The records
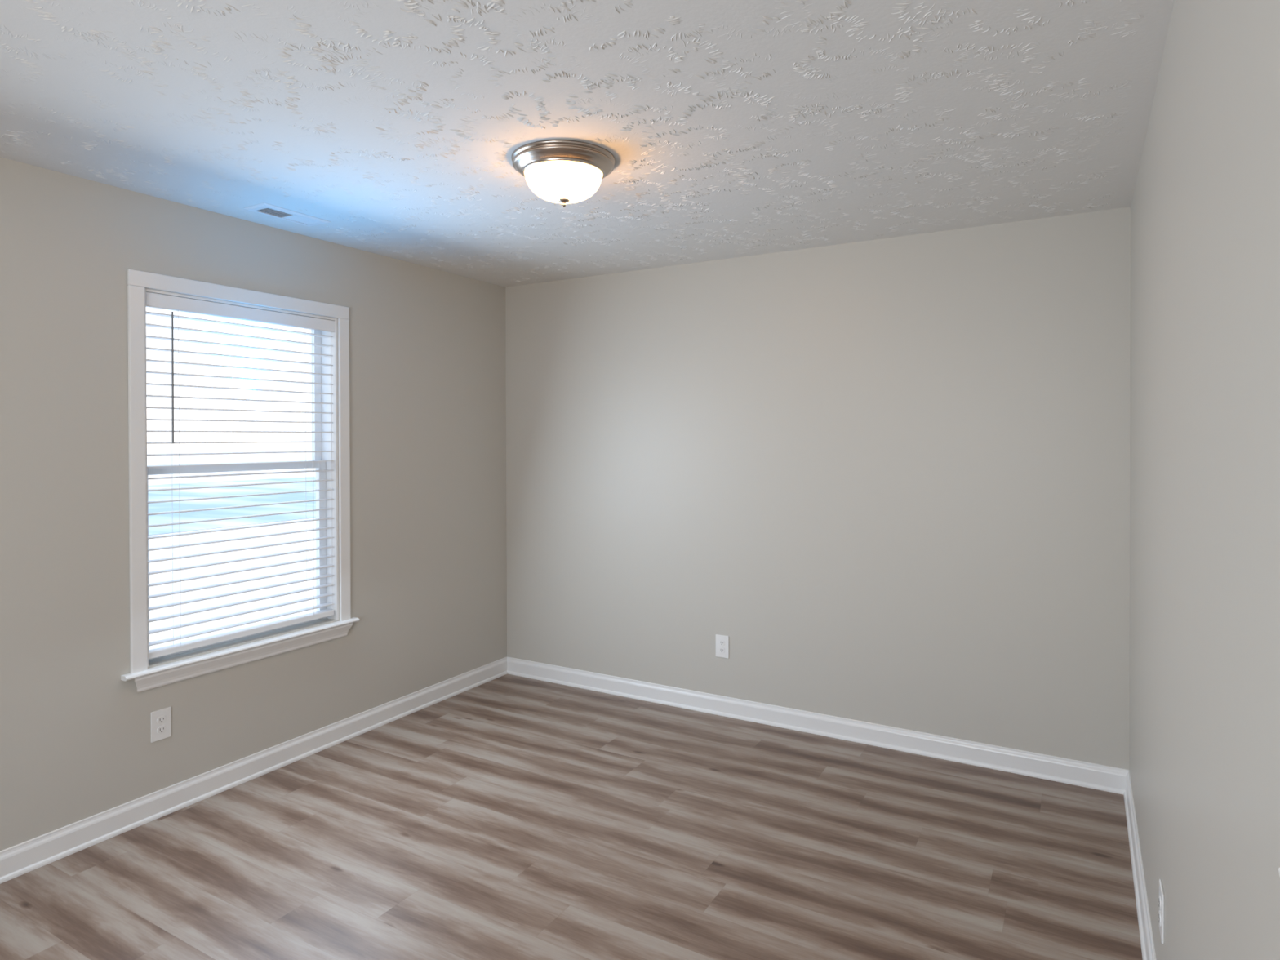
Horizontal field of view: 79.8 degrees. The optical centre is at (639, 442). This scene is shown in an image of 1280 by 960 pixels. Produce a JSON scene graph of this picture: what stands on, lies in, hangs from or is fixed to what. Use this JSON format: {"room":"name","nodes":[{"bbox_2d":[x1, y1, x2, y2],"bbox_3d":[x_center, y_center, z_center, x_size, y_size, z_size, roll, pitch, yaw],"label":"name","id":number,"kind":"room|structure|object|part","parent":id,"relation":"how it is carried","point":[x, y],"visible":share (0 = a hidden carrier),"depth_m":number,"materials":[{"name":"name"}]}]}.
{"room":"empty bedroom","nodes":[
{"label":"empty bedroom","id":0,"kind":"room"},
{"bbox_2d":[0,156,506,851],"bbox_3d":[-2.233,0.258,2.584,0.140,2.440,5.580,0,0,30],"label":"wall","id":1,"kind":"structure","parent":0,"point":[428,345],"depth_m":3.08,"materials":[{"name":"grey paint"}]},
{"bbox_2d":[151,706,171,742],"bbox_3d":[-1.894,1.115,3.026,0.008,0.120,0.077,0,0,30],"label":"wall outlet","id":2,"kind":"object","parent":1,"relation":"attached to","point":[161,719],"visible":1,"depth_m":3.02,"materials":[{"name":"white plastic"}]},
{"bbox_2d":[156,715,165,724],"bbox_3d":[-1.893,1.096,3.025,0.004,0.027,0.034,0,0,30],"label":"receptacle","id":3,"kind":"object","parent":2,"relation":"attached to","point":[160,719],"depth_m":3.02,"materials":[{"name":"grey plastic"}]},
{"bbox_2d":[156,725,166,733],"bbox_3d":[-1.893,1.135,3.026,0.004,0.027,0.034,0,0,30],"label":"receptacle","id":4,"kind":"object","parent":2,"relation":"attached to","point":[160,729],"depth_m":3.02,"materials":[{"name":"grey plastic"}]},
{"bbox_2d":[120,268,359,692],"bbox_3d":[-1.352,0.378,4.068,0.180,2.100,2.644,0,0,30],"label":"window","id":5,"kind":"structure","parent":1,"relation":"in","point":[139,282],"depth_m":3.38,"materials":[{"name":"white paint"}]},
{"bbox_3d":[-1.806,-0.233,3.418,0.028,0.718,0.870,0,0,30],"label":"sash","id":6,"kind":"part","parent":5,"relation":"part of","materials":[{"name":"white plastic"}]},
{"bbox_3d":[-1.778,0.485,3.408,0.028,0.784,0.870,0,0,30],"label":"sash","id":7,"kind":"part","parent":5,"relation":"part of","materials":[{"name":"white plastic"}]},
{"bbox_2d":[146,292,335,659],"bbox_3d":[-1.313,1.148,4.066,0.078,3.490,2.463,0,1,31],"label":"window blind","id":8,"kind":"object","parent":5,"relation":"attached to","point":[153,300],"visible":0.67,"depth_m":3.31,"materials":[{"name":"white plastic"}]},
{"bbox_3d":[-1.887,0.140,3.110,0.054,1.372,0.002,0,0,30],"label":"ladder cord","id":9,"kind":"part","parent":8,"relation":"part of","materials":[{"name":"white fabric"}]},
{"bbox_3d":[-1.731,0.834,3.382,0.050,0.026,0.860,0,0,30],"label":"rail","id":10,"kind":"part","parent":8,"relation":"part of","materials":[{"name":"white plastic"}]},
{"bbox_3d":[-1.576,0.135,3.649,0.054,1.372,0.002,0,0,30],"label":"ladder cord","id":11,"kind":"part","parent":8,"relation":"part of","materials":[{"name":"white fabric"}]},
{"bbox_3d":[-1.501,0.128,3.726,0.002,1.360,0.002,0,0,30],"label":"lift cord","id":12,"kind":"part","parent":8,"relation":"part of","materials":[{"name":"white fabric"}]},
{"bbox_2d":[0,657,507,884],"bbox_3d":[-2.161,1.428,2.552,0.021,0.100,5.300,0,0,30],"label":"baseboard","id":13,"kind":"structure","parent":1,"relation":"attached to","point":[19,860],"depth_m":3.21,"materials":[{"name":"white paint"}]},
{"bbox_2d":[0,674,1142,959],"bbox_3d":[-0.729,1.541,1.725,3.608,0.120,5.580,0,0,30],"label":"floor","id":14,"kind":"structure","parent":0,"point":[507,816],"depth_m":2.73,"materials":[{"name":"brown wood"}]},
{"bbox_2d":[0,0,1173,287],"bbox_3d":[-0.735,-1.027,1.706,3.608,0.144,5.580,0,0,30],"label":"ceiling","id":15,"kind":"structure","parent":0,"point":[731,128],"depth_m":2.24,"materials":[{"name":"white paint"}]},
{"bbox_2d":[243,202,330,226],"bbox_3d":[-1.497,-0.965,3.256,0.142,0.007,0.316,0,0,30],"label":"ceiling vent","id":16,"kind":"object","parent":15,"relation":"in","point":[264,208],"visible":1,"depth_m":3.23,"materials":[{"name":"white metal"}]},
{"bbox_2d":[511,139,615,207],"bbox_3d":[-0.261,-0.885,2.615,0.353,0.162,0.353,0,0,30],"label":"ceiling light","id":17,"kind":"object","parent":15,"relation":"attached to","point":[562,171],"visible":1,"depth_m":2.51,"materials":[{"name":"white glass"}]},
{"bbox_3d":[-0.261,-0.872,2.615,0.262,0.089,0.262,0,0,30],"label":"lamp shade","id":18,"kind":"part","parent":17,"relation":"part of","materials":[{"name":"white glass"}]},
{"bbox_2d":[505,206,1130,769],"bbox_3d":[0.629,0.240,4.071,3.328,2.440,0.140,0,0,30],"label":"wall","id":19,"kind":"structure","parent":0,"point":[894,473],"depth_m":3.75,"materials":[{"name":"grey paint"}]},
{"bbox_2d":[715,634,728,658],"bbox_3d":[0.441,1.093,4.102,0.077,0.120,0.008,0,0,30],"label":"wall outlet","id":20,"kind":"object","parent":19,"relation":"attached to","point":[722,641],"visible":1,"depth_m":4.10,"materials":[{"name":"white plastic"}]},
{"bbox_2d":[719,640,724,645],"bbox_3d":[0.440,1.074,4.101,0.034,0.027,0.004,0,0,30],"label":"receptacle","id":21,"kind":"object","parent":20,"relation":"attached to","point":[722,642],"depth_m":4.10,"materials":[{"name":"grey plastic"}]},
{"bbox_2d":[719,647,724,653],"bbox_3d":[0.440,1.113,4.101,0.034,0.027,0.004,0,0,30],"label":"receptacle","id":22,"kind":"object","parent":20,"relation":"attached to","point":[722,650],"depth_m":4.10,"materials":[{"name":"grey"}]},
{"bbox_2d":[506,656,1128,794],"bbox_3d":[0.592,1.410,4.010,3.328,0.100,0.021,0,0,30],"label":"baseboard","id":23,"kind":"structure","parent":19,"relation":"attached to","point":[1066,771],"depth_m":3.76,"materials":[{"name":"white paint"}]},
{"bbox_2d":[1128,0,1279,959],"bbox_3d":[0.769,0.264,0.848,0.140,2.440,5.580,0,0,30],"label":"wall","id":24,"kind":"structure","parent":0,"point":[1204,750],"depth_m":1.20,"materials":[{"name":"grey paint"}]},
{"bbox_2d":[1123,769,1155,959],"bbox_3d":[0.702,1.433,0.897,0.021,0.100,5.300,0,0,30],"label":"baseboard","id":25,"kind":"structure","parent":24,"relation":"attached to","point":[1147,944],"depth_m":2.47,"materials":[{"name":"white paint"}]},
{"bbox_2d":[1158,879,1164,944],"bbox_3d":[1.268,1.140,1.863,0.008,0.120,0.077,0,0,30],"label":"wall outlet","id":26,"kind":"object","parent":24,"relation":"attached to","point":[1161,899],"visible":1,"depth_m":1.84,"materials":[{"name":"white plastic"}]},
{"bbox_2d":[1158,894,1160,910],"bbox_3d":[1.267,1.121,1.863,0.004,0.027,0.034,0,0,30],"label":"receptacle","id":27,"kind":"object","parent":26,"relation":"attached to","point":[1159,898],"depth_m":1.86,"materials":[{"name":"grey plastic"}]},
{"bbox_2d":[1158,911,1160,926],"bbox_3d":[1.268,1.160,1.863,0.004,0.027,0.034,0,0,30],"label":"receptacle","id":28,"kind":"object","parent":26,"relation":"attached to","point":[1159,913],"depth_m":1.86,"materials":[{"name":"grey plastic"}]},
{"label":"outside","id":29,"kind":"structure","parent":0,"visible":0},
{"bbox_2d":[146,447,316,649],"bbox_3d":[-61.505,1.844,39.924,139.860,0.200,180.000,0,0,30],"label":"ground","id":30,"kind":"structure","parent":29,"point":[260,457],"depth_m":11.80,"materials":[{"name":"grey"}]},
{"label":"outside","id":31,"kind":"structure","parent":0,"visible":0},
{"bbox_2d":[148,476,315,535],"bbox_3d":[-18.807,1.814,15.240,16.500,0.010,180.000,0,0,30],"label":"street","id":32,"kind":"structure","parent":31,"point":[255,489],"depth_m":21.90,"materials":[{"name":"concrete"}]}
]}

To do
Note every line of the records that holds the word "baseboard", and copy it.

Task result
{"bbox_2d":[0,657,507,884],"bbox_3d":[-2.161,1.428,2.552,0.021,0.100,5.300,0,0,30],"label":"baseboard","id":13,"kind":"structure","parent":1,"relation":"attached to","point":[19,860],"depth_m":3.21,"materials":[{"name":"white paint"}]},
{"bbox_2d":[506,656,1128,794],"bbox_3d":[0.592,1.410,4.010,3.328,0.100,0.021,0,0,30],"label":"baseboard","id":23,"kind":"structure","parent":19,"relation":"attached to","point":[1066,771],"depth_m":3.76,"materials":[{"name":"white paint"}]},
{"bbox_2d":[1123,769,1155,959],"bbox_3d":[0.702,1.433,0.897,0.021,0.100,5.300,0,0,30],"label":"baseboard","id":25,"kind":"structure","parent":24,"relation":"attached to","point":[1147,944],"depth_m":2.47,"materials":[{"name":"white paint"}]},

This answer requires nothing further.